Data records
┏━━

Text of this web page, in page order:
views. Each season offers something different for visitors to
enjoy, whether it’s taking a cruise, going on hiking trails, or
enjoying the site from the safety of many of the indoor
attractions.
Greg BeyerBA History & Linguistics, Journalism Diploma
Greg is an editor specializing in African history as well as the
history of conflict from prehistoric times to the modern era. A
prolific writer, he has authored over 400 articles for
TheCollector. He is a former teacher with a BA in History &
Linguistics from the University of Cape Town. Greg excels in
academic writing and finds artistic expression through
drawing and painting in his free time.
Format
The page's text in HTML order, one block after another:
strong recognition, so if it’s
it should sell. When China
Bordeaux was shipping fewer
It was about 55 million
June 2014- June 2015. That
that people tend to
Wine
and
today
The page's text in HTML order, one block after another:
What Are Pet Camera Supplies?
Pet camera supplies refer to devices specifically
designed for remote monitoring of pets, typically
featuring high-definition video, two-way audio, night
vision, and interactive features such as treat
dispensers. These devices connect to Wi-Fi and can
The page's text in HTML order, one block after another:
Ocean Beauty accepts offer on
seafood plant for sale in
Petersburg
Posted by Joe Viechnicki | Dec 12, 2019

┗━━

* EXERCISE AIM:
Transcribe the entries exactly.

* SOLUTION TO THE EXERCISE:
Text of this web page, in page order:
views. Each season offers something different for visitors to
enjoy, whether it’s taking a cruise, going on hiking trails, or
enjoying the site from the safety of many of the indoor
attractions.
Greg BeyerBA History & Linguistics, Journalism Diploma
Greg is an editor specializing in African history as well as the
history of conflict from prehistoric times to the modern era. A
prolific writer, he has authored over 400 articles for
TheCollector. He is a former teacher with a BA in History &
Linguistics from the University of Cape Town. Greg excels in
academic writing and finds artistic expression through
drawing and painting in his free time.
Format
The page's text in HTML order, one block after another:
strong recognition, so if it’s
it should sell. When China
Bordeaux was shipping fewer
It was about 55 million
June 2014- June 2015. That
that people tend to
Wine
and
today
The page's text in HTML order, one block after another:
What Are Pet Camera Supplies?
Pet camera supplies refer to devices specifically
designed for remote monitoring of pets, typically
featuring high-definition video, two-way audio, night
vision, and interactive features such as treat
dispensers. These devices connect to Wi-Fi and can
The page's text in HTML order, one block after another:
Ocean Beauty accepts offer on
seafood plant for sale in
Petersburg
Posted by Joe Viechnicki | Dec 12, 2019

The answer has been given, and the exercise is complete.